BEGIN

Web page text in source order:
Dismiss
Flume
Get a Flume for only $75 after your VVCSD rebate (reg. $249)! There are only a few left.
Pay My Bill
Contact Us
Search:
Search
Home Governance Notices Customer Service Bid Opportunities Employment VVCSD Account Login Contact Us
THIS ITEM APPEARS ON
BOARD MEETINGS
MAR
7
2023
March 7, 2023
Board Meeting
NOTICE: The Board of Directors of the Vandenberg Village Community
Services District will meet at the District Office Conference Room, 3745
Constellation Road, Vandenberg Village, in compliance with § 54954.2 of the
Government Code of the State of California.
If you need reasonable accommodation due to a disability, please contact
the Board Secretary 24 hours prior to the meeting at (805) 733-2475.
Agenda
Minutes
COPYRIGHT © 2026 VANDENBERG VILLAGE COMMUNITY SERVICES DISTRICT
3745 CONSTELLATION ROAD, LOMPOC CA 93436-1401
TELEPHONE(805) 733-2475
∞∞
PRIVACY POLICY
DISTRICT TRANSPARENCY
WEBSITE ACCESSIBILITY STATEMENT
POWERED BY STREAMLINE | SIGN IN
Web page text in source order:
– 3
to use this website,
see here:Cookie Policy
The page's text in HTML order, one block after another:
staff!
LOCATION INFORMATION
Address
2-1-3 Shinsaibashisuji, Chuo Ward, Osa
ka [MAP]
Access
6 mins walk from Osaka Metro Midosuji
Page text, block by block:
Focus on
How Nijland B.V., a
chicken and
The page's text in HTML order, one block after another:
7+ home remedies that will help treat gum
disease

END

■ GOAL OF THE EXERCISE: Exactly as given, repeat every record above.

■ ANSWER BOX:
Web page text in source order:
Dismiss
Flume
Get a Flume for only $75 after your VVCSD rebate (reg. $249)! There are only a few left.
Pay My Bill
Contact Us
Search:
Search
Home Governance Notices Customer Service Bid Opportunities Employment VVCSD Account Login Contact Us
THIS ITEM APPEARS ON
BOARD MEETINGS
MAR
7
2023
March 7, 2023
Board Meeting
NOTICE: The Board of Directors of the Vandenberg Village Community
Services District will meet at the District Office Conference Room, 3745
Constellation Road, Vandenberg Village, in compliance with § 54954.2 of the
Government Code of the State of California.
If you need reasonable accommodation due to a disability, please contact
the Board Secretary 24 hours prior to the meeting at (805) 733-2475.
Agenda
Minutes
COPYRIGHT © 2026 VANDENBERG VILLAGE COMMUNITY SERVICES DISTRICT
3745 CONSTELLATION ROAD, LOMPOC CA 93436-1401
TELEPHONE(805) 733-2475
∞∞
PRIVACY POLICY
DISTRICT TRANSPARENCY
WEBSITE ACCESSIBILITY STATEMENT
POWERED BY STREAMLINE | SIGN IN
Web page text in source order:
– 3
to use this website,
see here:Cookie Policy
The page's text in HTML order, one block after another:
staff!
LOCATION INFORMATION
Address
2-1-3 Shinsaibashisuji, Chuo Ward, Osa
ka [MAP]
Access
6 mins walk from Osaka Metro Midosuji
Page text, block by block:
Focus on
How Nijland B.V., a
chicken and
The page's text in HTML order, one block after another:
7+ home remedies that will help treat gum
disease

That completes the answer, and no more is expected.